(Work to be completed): From the line with "ORÇAMENTO POR WHATSAPP [27, 196, 197, 210]" to the line with "changes. [35, 33]", retype each line exactly as it stands in the records below, but skip the pictures.

(Records from a data source)
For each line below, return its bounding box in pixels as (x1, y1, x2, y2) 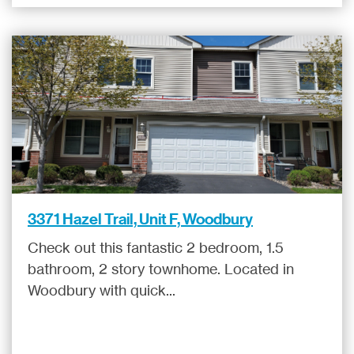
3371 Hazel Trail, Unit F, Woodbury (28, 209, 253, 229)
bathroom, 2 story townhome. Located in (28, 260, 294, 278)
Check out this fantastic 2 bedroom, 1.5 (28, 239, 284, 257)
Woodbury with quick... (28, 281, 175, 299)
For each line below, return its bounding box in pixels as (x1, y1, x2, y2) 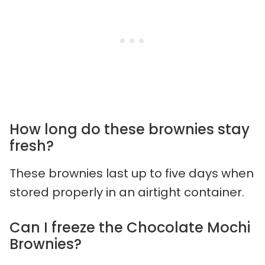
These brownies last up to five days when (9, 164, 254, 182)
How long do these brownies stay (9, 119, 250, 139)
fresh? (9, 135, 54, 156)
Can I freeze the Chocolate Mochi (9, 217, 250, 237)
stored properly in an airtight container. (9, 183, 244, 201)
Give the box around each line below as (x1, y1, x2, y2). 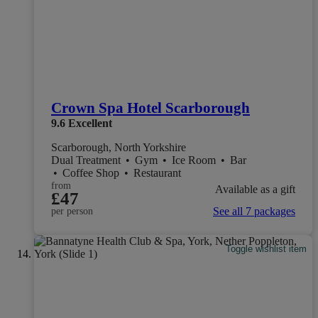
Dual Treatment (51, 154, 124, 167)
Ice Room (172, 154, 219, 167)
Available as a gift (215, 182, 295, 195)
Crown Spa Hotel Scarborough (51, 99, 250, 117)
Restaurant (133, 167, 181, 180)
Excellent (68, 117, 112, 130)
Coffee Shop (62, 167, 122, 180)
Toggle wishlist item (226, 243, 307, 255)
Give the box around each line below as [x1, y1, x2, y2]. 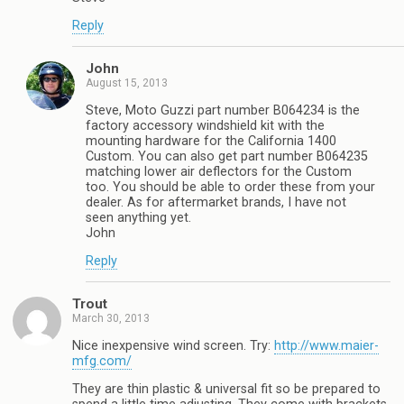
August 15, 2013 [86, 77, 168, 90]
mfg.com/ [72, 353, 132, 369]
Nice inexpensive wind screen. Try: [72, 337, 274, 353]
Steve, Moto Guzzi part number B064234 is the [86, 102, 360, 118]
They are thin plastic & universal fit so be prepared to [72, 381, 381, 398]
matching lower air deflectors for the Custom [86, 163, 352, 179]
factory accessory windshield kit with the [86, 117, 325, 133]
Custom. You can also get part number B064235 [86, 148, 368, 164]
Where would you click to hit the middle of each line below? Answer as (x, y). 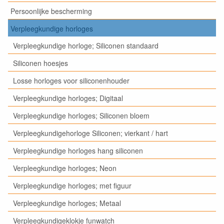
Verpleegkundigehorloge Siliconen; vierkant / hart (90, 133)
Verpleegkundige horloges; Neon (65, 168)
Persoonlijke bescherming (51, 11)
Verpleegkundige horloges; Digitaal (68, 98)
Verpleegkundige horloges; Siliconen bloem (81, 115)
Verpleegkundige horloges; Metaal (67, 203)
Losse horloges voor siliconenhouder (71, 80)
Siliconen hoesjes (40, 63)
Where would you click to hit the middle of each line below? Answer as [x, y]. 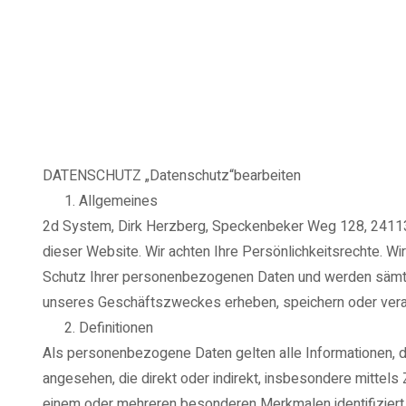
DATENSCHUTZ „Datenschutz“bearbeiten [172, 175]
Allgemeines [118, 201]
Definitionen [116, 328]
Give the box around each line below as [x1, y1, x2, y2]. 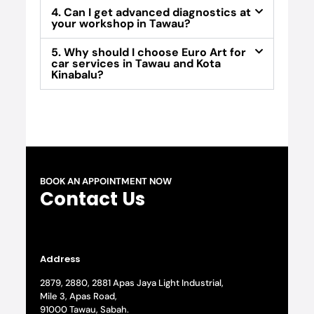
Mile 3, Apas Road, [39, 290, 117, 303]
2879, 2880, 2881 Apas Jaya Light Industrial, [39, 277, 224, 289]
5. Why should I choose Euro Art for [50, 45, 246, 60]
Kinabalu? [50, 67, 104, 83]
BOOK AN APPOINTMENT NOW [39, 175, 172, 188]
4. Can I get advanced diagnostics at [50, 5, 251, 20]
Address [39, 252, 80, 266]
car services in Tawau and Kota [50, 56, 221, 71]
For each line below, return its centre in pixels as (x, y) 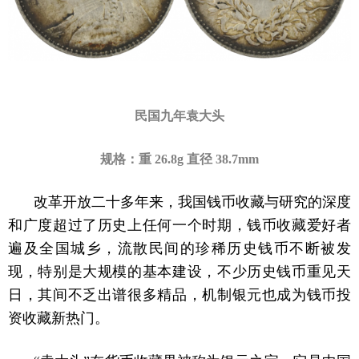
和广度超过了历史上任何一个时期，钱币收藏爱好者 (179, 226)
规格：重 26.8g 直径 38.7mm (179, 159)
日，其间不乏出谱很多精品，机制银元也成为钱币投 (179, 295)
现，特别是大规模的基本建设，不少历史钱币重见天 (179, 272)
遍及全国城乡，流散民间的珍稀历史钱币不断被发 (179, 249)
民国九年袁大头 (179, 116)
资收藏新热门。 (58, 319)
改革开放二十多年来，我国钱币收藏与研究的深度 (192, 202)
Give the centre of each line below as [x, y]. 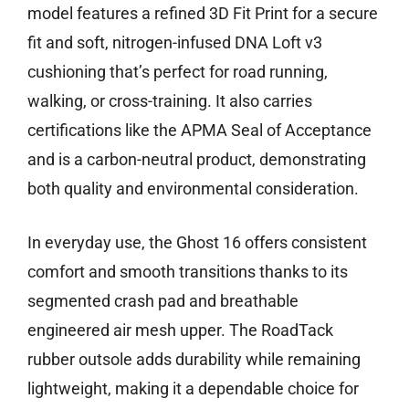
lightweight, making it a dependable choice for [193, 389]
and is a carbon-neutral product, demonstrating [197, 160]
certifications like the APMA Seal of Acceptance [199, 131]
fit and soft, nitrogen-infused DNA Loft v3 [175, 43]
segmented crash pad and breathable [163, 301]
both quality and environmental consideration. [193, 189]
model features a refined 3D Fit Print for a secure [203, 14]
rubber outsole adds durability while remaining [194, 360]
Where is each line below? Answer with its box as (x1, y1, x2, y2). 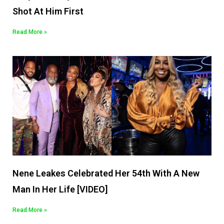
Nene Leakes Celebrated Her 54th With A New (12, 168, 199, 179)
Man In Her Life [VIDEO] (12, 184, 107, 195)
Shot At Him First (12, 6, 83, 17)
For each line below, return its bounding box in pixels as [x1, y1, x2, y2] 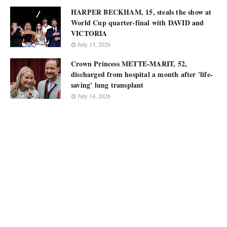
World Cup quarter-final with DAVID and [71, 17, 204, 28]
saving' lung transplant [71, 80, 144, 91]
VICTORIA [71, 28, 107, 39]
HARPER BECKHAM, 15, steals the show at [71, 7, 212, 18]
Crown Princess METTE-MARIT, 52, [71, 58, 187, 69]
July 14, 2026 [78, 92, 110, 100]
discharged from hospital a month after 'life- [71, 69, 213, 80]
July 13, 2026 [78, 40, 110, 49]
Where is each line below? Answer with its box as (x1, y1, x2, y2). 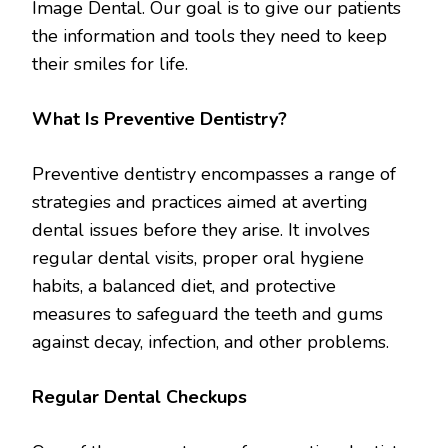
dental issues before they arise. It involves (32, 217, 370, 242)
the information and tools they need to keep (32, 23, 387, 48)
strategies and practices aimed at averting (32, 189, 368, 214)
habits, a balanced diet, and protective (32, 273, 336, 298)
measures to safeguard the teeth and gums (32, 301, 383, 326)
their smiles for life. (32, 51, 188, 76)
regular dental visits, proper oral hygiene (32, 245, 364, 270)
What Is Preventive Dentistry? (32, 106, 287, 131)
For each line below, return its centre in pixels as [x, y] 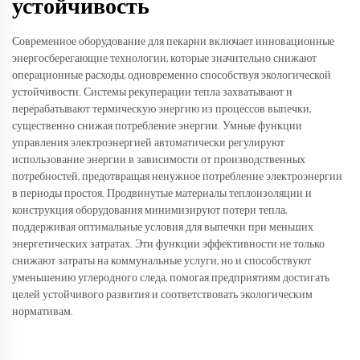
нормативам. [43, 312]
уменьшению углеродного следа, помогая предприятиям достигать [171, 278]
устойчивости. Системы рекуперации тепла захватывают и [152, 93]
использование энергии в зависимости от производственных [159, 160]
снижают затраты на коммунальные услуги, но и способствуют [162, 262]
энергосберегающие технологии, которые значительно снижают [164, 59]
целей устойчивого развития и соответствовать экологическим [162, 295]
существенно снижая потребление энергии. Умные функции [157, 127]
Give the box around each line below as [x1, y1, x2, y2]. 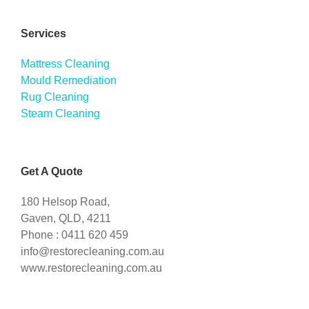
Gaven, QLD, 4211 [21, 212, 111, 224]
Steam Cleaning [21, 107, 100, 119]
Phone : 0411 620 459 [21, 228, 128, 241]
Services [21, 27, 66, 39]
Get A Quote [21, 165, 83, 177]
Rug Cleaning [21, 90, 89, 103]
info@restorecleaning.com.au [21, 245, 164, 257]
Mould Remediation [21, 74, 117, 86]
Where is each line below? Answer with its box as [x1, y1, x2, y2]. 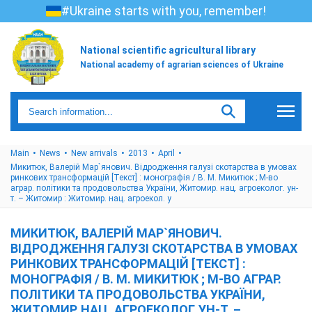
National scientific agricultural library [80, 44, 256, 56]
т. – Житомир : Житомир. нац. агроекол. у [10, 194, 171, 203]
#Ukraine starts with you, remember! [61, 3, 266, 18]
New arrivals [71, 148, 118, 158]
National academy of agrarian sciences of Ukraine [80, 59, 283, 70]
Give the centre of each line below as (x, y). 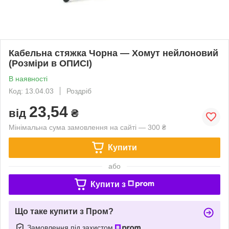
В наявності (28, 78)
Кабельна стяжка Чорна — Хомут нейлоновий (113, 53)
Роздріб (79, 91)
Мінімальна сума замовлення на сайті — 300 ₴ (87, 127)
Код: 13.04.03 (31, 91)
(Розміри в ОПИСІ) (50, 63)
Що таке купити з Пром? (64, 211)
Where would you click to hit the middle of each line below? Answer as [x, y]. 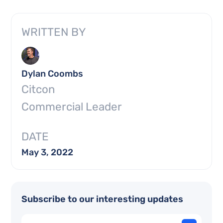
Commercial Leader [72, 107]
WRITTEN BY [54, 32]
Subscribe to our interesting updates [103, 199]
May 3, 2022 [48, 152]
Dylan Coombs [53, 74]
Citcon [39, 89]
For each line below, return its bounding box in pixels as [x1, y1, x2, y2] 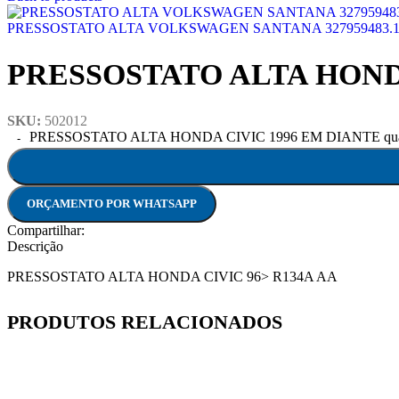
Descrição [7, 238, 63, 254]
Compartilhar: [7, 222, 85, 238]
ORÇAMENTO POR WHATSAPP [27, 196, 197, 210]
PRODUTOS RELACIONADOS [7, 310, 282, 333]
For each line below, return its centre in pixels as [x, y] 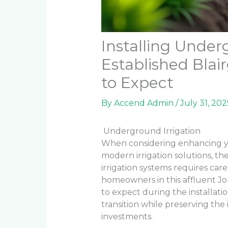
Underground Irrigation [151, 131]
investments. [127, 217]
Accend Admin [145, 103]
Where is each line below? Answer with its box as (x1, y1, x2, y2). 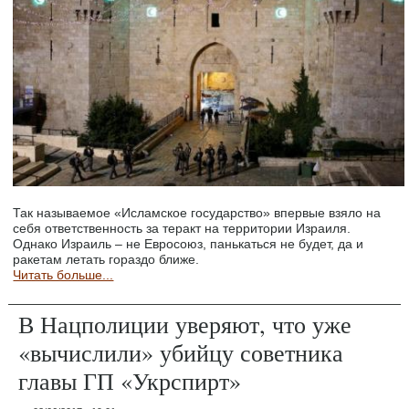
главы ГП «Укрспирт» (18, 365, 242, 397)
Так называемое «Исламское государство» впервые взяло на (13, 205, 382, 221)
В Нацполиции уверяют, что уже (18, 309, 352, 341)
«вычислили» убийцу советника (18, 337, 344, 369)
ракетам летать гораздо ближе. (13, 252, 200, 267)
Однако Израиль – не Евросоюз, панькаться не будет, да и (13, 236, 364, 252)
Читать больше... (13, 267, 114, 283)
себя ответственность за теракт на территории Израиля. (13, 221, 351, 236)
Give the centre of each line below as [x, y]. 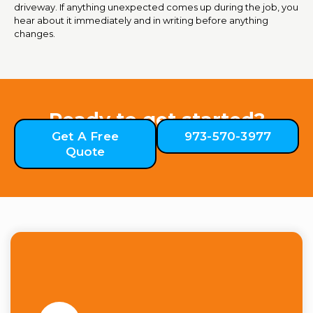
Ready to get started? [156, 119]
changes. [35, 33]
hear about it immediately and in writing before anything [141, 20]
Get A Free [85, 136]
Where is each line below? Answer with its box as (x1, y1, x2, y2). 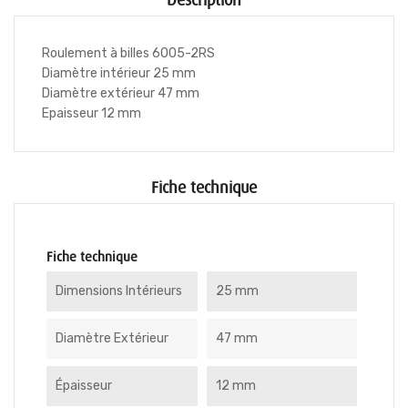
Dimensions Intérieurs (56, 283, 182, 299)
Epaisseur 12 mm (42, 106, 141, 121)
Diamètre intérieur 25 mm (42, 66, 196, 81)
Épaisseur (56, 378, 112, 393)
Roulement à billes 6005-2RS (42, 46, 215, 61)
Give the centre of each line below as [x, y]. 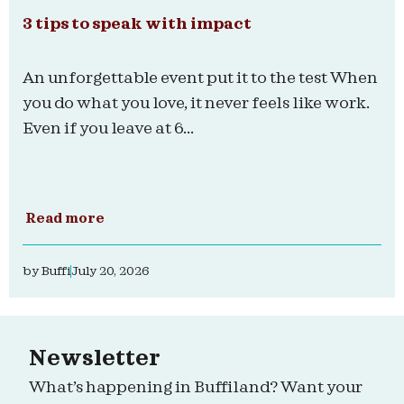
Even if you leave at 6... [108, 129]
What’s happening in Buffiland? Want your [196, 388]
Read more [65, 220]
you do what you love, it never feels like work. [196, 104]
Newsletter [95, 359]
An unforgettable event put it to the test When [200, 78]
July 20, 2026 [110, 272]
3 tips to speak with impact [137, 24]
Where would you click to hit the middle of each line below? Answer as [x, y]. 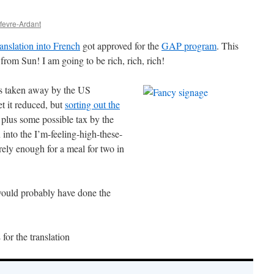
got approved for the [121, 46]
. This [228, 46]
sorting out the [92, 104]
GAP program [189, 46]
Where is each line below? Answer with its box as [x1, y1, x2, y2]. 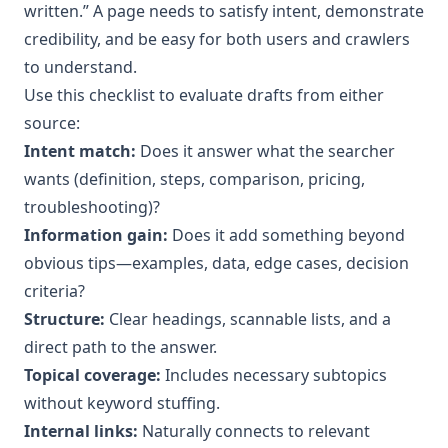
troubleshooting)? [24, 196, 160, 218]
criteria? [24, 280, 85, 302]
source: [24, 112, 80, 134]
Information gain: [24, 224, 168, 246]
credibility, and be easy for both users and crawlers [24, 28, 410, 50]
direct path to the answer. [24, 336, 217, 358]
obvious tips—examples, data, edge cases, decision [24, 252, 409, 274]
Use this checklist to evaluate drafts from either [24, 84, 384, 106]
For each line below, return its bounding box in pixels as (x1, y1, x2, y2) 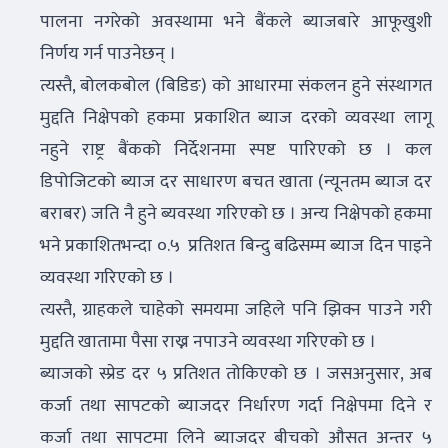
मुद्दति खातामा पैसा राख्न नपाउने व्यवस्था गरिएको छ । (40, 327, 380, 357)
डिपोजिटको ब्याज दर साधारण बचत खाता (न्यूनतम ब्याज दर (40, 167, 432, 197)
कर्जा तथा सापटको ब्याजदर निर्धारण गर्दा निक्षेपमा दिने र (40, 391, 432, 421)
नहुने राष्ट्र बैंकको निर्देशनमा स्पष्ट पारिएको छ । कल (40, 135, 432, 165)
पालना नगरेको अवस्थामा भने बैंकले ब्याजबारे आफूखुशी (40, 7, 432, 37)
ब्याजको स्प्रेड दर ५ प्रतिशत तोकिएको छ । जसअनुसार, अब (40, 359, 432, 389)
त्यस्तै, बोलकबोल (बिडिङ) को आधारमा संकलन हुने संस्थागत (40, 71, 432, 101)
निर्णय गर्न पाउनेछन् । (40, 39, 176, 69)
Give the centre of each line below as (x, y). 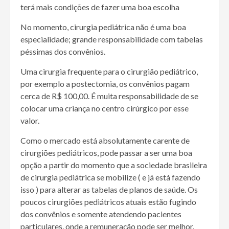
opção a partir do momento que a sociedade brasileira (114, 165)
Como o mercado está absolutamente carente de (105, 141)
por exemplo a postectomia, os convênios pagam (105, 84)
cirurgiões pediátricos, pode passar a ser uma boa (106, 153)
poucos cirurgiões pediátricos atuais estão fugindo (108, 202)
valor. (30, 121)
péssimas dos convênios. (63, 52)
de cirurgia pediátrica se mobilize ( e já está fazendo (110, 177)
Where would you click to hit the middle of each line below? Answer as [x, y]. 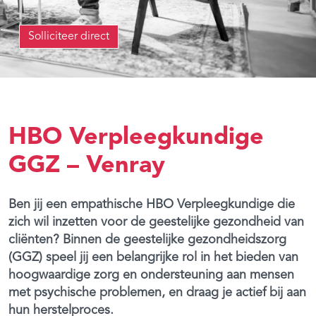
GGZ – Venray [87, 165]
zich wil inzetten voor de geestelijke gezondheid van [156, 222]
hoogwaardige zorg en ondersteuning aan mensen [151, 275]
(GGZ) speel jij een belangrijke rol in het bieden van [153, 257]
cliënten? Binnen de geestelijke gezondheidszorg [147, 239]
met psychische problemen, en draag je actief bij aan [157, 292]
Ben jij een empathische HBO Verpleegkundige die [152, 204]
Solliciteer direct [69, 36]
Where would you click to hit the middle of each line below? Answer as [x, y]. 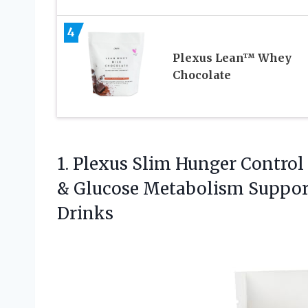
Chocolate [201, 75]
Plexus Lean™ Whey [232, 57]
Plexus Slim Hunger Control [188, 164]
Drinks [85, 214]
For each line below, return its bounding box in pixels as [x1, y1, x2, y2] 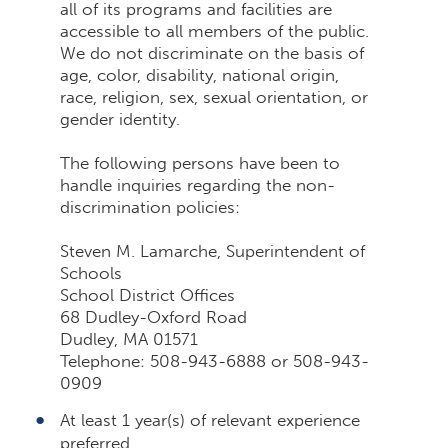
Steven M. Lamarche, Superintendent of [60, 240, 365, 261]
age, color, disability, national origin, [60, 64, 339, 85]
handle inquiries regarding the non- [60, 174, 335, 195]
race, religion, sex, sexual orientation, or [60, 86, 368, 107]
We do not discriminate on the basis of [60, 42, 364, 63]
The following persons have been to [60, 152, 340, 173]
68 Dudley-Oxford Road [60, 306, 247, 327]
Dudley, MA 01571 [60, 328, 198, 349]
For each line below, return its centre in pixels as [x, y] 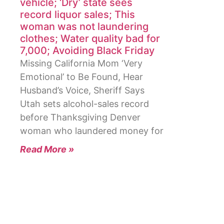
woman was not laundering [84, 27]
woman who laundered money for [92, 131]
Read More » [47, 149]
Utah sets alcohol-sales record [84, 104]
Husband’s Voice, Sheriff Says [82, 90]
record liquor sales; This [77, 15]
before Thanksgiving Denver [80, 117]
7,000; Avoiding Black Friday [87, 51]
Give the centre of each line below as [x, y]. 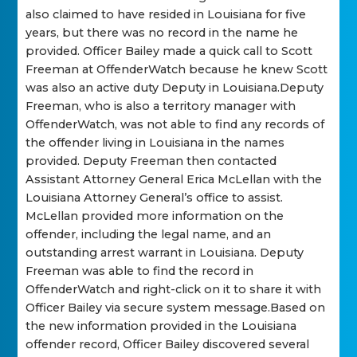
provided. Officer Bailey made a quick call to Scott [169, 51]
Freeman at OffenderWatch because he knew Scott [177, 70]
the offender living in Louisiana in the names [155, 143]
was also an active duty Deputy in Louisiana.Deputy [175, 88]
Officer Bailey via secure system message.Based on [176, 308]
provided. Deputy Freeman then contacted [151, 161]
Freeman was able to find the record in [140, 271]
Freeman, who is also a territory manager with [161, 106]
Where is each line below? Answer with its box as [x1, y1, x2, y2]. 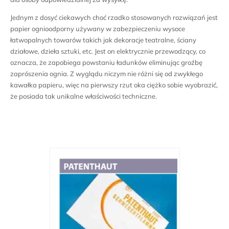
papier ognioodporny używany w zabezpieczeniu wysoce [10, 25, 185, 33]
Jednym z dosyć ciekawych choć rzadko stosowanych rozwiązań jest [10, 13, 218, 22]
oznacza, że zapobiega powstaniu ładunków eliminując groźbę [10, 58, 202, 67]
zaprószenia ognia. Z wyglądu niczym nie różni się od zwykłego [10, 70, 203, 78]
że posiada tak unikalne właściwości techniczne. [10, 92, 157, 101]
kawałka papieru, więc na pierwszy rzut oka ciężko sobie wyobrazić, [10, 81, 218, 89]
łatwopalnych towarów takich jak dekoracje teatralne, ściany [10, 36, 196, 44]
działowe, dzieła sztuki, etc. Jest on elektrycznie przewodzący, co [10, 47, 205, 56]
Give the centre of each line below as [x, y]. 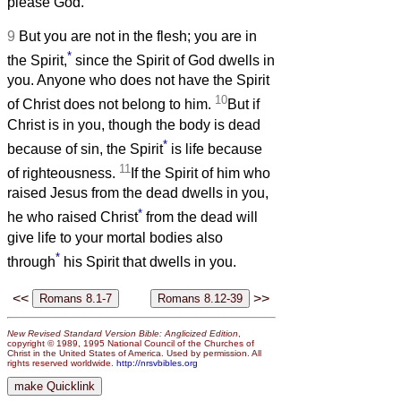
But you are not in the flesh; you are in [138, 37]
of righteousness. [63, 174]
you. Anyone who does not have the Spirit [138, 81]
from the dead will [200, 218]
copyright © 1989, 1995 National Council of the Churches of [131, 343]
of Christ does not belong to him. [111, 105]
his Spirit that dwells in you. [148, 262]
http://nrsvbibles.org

(Exercise output):
ORÇAMENTO POR WHATSAPP [27, 196, 197, 210]
PRODUTOS RELACIONADOS [7, 310, 282, 333]
For each line below, return its centre in pixels as [x, y] 
Underground Irrigation [151, 131]
investments. [127, 217]
Accend Admin [145, 103]
Where is each line below? Answer with its box as (x1, y1, x2, y2). 
главы ГП «Укрспирт» (18, 365, 242, 397)
Так называемое «Исламское государство» впервые взяло на (13, 205, 382, 221)
В Нацполиции уверяют, что уже (18, 309, 352, 341)
«вычислили» убийцу советника (18, 337, 344, 369)
ракетам летать гораздо ближе. (13, 252, 200, 267)
Однако Израиль – не Евросоюз, панькаться не будет, да и (13, 236, 364, 252)
Читать больше... (13, 267, 114, 283)
себя ответственность за теракт на территории Израиля. (13, 221, 351, 236)
Give the centre of each line below as [x, y]. 
Ready to get started? [156, 119]
changes. [35, 33]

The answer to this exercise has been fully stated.